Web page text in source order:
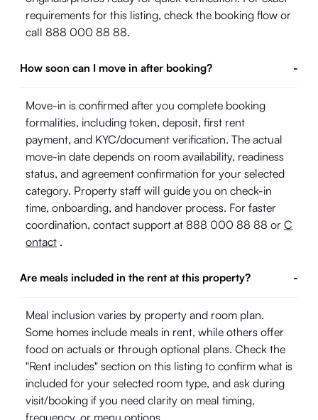
requirements for this listing, check the booking flow or
call 888 000 88 88.
How soon can I move in after booking? -
Move-in is confirmed after you complete booking
formalities, including token, deposit, first rent
payment, and KYC/document verification. The actual
move-in date depends on room availability, readiness
status, and agreement confirmation for your selected
category. Property staff will guide you on check-in
time, onboarding, and handover process. For faster
coordination, contact support at 888 000 88 88 or C
ontact .
Are meals included in the rent at this property? -
Meal inclusion varies by property and room plan.
Some homes include meals in rent, while others offer
food on actuals or through optional plans. Check the
"Rent includes" section on this listing to confirm what is
included for your selected room type, and ask during
visit/booking if you need clarity on meal timing,

○ ○ ○

Return, without any change, only the lines from the one containing "confirm what is" through the last line of the entries above.

§ PROBLEM SOLUTION
"Rent includes" section on this listing to confirm what is
included for your selected room type, and ask during
visit/booking if you need clarity on meal timing,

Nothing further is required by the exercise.